## REQUIREMENT
Text in the records must be reproduced exactly, and pictures must be skipped.

Saved data entries:
--

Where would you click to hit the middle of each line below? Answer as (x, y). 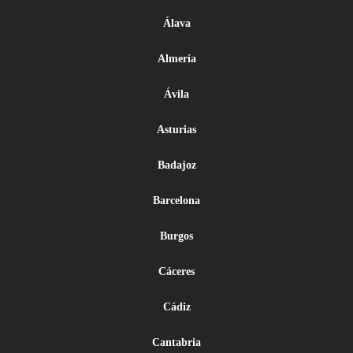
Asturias (176, 130)
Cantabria (176, 342)
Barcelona (176, 201)
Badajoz (176, 165)
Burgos (176, 236)
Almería (176, 59)
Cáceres (176, 271)
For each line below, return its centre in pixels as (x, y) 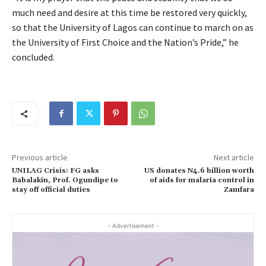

--

## SOLUTION FOR THIS PROBLEM
Where would you click to hit the middle of each line below? Answer as (x, y). 
Asturias (176, 130)
Cantabria (176, 342)
Barcelona (176, 201)
Badajoz (176, 165)
Burgos (176, 236)
Almería (176, 59)
Cáceres (176, 271)
For each line below, return its centre in pixels as (x, y) 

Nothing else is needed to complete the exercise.